The telethon coordinated by the IMF’s Christine Lagarde appears to have raised over $400 billion (at least in theory) to add to the Eurozone’s firewall.
The Daily Telegraph’s Jeremy Warner is predictably skeptical about quite how good such a firewall would be, but then gets to the heart of the problem:
By flooding the battered European banking system with cheap liquidity, the European Central Bank has bought time, but for what? There are still no convincing answers on how the eurozone periphery is going to be returned to competitiveness.
Almost every viable solution has essentially been ruled out. Germany won’t accept the higher rate of domestic inflation which would allow the periphery an easier path back to relative competitiveness, but nor will accept permanent transfers to finance the south’s continued current account deficits.
All rests on the idea that structural reform will in time deliver the wage and price competitiveness the south needs to close the gap with Germany. The European Commission has been set the task of explaining how it thinks competitiveness will be restored, with numbers attached. Will this give markets the confidence they need to start funding the stricken eurozone periphery once more? This seems unlikely.

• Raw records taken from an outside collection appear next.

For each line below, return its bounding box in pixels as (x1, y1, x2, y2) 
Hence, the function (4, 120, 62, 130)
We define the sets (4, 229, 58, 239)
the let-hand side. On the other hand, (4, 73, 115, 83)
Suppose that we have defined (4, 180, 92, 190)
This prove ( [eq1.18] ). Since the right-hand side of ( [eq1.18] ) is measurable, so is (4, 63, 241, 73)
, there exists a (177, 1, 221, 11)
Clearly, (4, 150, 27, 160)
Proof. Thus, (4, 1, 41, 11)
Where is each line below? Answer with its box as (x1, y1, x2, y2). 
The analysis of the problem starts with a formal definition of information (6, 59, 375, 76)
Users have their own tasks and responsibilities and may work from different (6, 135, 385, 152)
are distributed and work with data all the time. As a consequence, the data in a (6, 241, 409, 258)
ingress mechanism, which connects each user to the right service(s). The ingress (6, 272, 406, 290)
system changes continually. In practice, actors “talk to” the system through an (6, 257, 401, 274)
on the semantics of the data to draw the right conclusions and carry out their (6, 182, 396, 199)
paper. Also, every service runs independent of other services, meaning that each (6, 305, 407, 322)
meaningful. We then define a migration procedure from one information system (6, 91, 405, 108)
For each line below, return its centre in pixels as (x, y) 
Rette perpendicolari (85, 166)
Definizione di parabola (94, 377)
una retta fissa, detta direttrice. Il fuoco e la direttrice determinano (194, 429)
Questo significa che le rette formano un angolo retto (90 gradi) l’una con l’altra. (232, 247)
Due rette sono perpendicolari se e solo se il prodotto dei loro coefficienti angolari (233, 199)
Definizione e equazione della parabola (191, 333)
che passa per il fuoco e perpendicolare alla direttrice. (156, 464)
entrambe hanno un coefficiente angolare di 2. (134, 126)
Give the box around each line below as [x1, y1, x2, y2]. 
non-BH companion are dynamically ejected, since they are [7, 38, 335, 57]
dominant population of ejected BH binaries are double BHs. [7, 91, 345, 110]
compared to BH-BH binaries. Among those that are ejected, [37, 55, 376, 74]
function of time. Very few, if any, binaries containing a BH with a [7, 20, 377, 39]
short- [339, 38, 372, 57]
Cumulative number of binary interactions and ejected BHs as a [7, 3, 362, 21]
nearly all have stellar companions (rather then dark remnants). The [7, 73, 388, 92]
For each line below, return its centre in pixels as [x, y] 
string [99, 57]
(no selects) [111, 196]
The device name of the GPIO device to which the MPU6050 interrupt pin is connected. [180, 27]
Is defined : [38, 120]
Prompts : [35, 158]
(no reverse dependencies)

Spain has become the flash point du jour. Unlike Greece, which was primarily a fiscal crisis caused by excessive public spending, Spain is primarily a banking crisis caused by a credit and construction boom. Here in Washington, the Spanish delegation has indicated that it intends finally to grip the banking problem through the well tried solution of separating out the rotten assets and placing them in hived off bad banks. However, details remain sketchy and there is no certainty this can be done without recourse to outside funding. If the state is to assume responsibility for all the bad assets, this will make its fiscal position even more precarious.
But even if this does succeed in stemming the immediate banking crisis, it doesn’t address the more fundamental problem of lost competitiveness, highlighted in a widening current account deficit which one way or another has to be financed.

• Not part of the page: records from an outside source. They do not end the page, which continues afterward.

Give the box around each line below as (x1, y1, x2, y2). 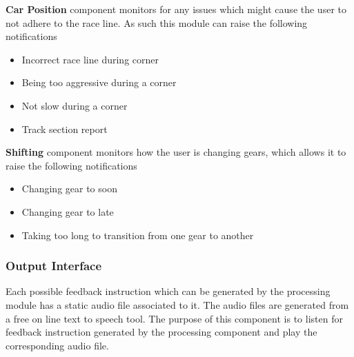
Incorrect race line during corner (21, 52, 159, 66)
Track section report (21, 121, 108, 136)
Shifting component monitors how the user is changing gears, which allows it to (6, 145, 346, 159)
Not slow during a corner (21, 98, 128, 112)
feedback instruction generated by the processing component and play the (6, 325, 317, 339)
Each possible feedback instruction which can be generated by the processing (6, 284, 331, 298)
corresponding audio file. (6, 338, 109, 352)
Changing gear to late (21, 204, 114, 218)
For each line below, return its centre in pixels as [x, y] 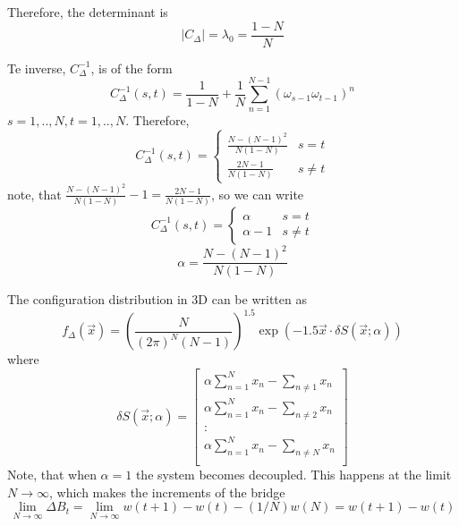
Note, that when [52, 475]
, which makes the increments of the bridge [167, 492]
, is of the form [132, 68]
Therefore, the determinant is [88, 12]
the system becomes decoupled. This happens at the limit [293, 475]
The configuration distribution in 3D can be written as [157, 299]
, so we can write [257, 194]
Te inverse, [37, 68]
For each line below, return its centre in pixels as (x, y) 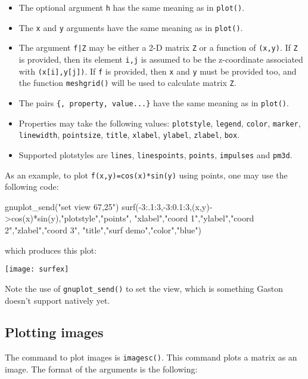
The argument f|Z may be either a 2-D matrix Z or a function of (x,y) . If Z (158, 47)
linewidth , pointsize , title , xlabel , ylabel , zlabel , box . (129, 135)
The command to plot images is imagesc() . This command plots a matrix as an (151, 357)
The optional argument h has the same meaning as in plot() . (132, 7)
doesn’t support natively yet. (57, 300)
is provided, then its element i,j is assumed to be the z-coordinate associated (161, 59)
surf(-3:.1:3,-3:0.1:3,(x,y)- (167, 206)
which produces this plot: (51, 250)
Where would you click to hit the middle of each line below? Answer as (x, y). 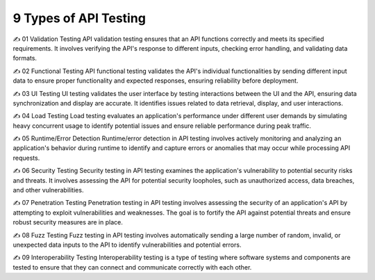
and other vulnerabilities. (48, 190)
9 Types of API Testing (79, 18)
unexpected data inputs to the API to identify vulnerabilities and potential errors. (127, 245)
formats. (25, 58)
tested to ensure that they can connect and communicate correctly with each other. (132, 267)
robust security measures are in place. (68, 222)
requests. (26, 158)
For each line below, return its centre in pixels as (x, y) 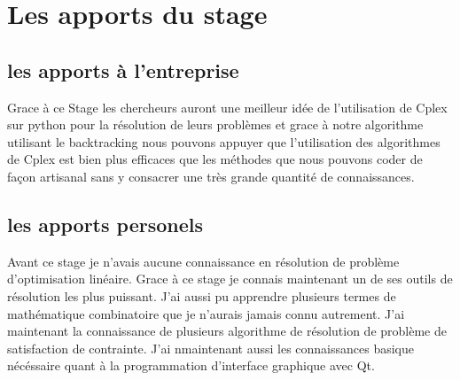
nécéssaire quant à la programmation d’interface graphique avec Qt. (191, 365)
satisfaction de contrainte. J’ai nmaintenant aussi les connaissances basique (211, 348)
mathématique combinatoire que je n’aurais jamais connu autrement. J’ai (206, 313)
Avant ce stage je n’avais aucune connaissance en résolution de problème (203, 261)
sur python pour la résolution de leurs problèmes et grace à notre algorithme (215, 124)
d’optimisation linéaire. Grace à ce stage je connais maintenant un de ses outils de (230, 279)
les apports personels (105, 224)
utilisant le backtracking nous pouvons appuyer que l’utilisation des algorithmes (224, 141)
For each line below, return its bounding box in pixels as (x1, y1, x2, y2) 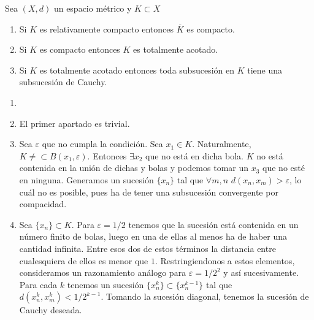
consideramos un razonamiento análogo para (19, 266, 186, 279)
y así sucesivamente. (223, 266, 299, 279)
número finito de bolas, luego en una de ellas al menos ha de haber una (19, 230, 288, 243)
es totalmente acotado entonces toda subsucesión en (39, 63, 234, 76)
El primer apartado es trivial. (19, 116, 130, 129)
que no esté (262, 161, 305, 174)
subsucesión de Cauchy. (19, 75, 107, 88)
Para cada (19, 278, 58, 291)
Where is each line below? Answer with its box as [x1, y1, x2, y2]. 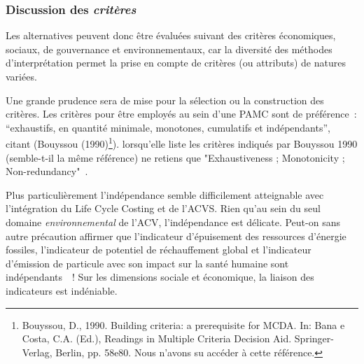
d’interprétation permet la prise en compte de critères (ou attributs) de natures [6, 55, 346, 70]
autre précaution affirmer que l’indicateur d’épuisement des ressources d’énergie [6, 228, 346, 243]
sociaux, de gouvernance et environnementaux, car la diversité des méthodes [6, 41, 332, 56]
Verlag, [22, 344, 52, 359]
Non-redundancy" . [6, 164, 88, 178]
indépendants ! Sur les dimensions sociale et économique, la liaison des [6, 269, 314, 284]
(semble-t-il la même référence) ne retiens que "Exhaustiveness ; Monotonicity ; [6, 150, 345, 164]
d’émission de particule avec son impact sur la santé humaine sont [6, 255, 289, 270]
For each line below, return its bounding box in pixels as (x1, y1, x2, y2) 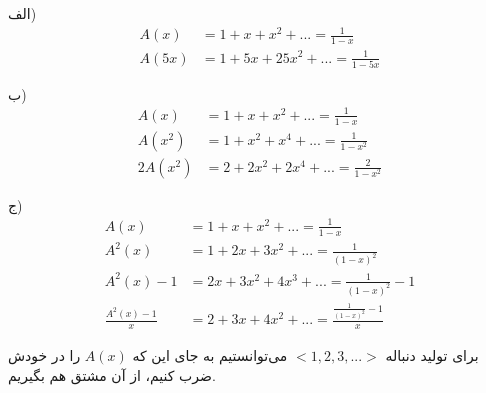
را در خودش (8, 345, 81, 366)
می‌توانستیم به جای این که (132, 345, 288, 366)
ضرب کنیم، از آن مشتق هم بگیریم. (8, 364, 216, 385)
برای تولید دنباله (385, 345, 479, 366)
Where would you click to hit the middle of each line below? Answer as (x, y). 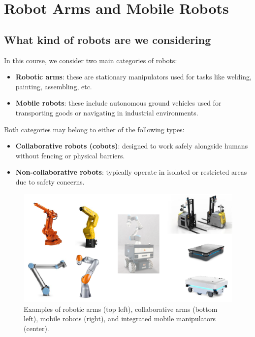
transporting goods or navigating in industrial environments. (107, 112)
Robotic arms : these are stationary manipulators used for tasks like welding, (133, 77)
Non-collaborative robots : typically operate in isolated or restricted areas (131, 172)
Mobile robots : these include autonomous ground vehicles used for (118, 103)
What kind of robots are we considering (108, 39)
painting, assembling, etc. (54, 86)
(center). (36, 328)
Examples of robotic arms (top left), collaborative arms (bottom (121, 309)
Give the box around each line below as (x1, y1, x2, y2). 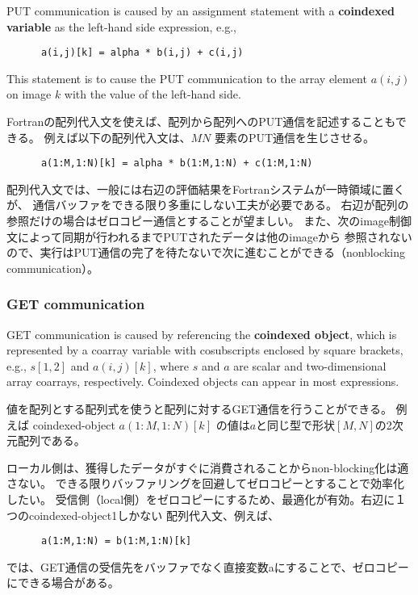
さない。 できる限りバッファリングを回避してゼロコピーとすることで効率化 (6, 475, 405, 492)
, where (153, 357, 189, 374)
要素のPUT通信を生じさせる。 (214, 128, 375, 145)
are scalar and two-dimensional (233, 357, 387, 374)
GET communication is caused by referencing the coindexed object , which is (6, 325, 397, 342)
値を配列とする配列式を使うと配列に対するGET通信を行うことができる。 (6, 400, 392, 417)
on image (6, 86, 52, 103)
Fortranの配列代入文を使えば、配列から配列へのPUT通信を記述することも (6, 113, 395, 130)
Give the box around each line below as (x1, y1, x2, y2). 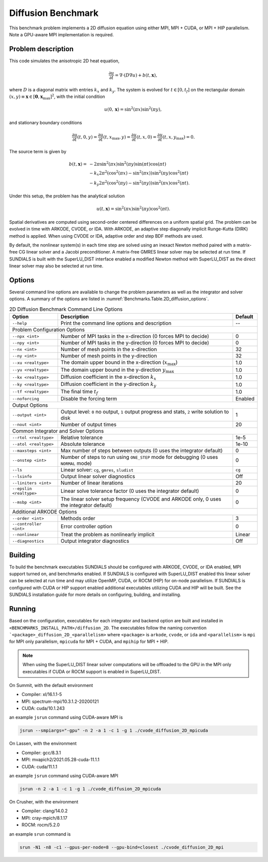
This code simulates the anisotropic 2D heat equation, (9, 58, 120, 64)
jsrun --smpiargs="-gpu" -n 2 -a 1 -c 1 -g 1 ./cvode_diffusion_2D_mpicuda (19, 728, 208, 733)
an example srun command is (9, 831, 71, 837)
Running (9, 604, 36, 613)
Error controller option (60, 523, 113, 530)
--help (12, 321, 27, 326)
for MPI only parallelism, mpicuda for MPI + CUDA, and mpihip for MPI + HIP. (9, 639, 169, 645)
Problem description (9, 45, 74, 53)

The bottom line is that there are really only three ways in which the euro crisis can be resolved. Two of these options – a smaller eurozone shed of its uncompetitive south, and permanent fiscal transfers from north to south to finance the deficits – have been rejected. That leaves the euro’s future entirely dependent on restoration of competitiveness through austerity and structural reform. Can this succeed? I doubt it. Repeated rounds of austerity is undermining support for structural reform, which in any case cannot in itself restore the domestic demand necessary for decent levels of growth.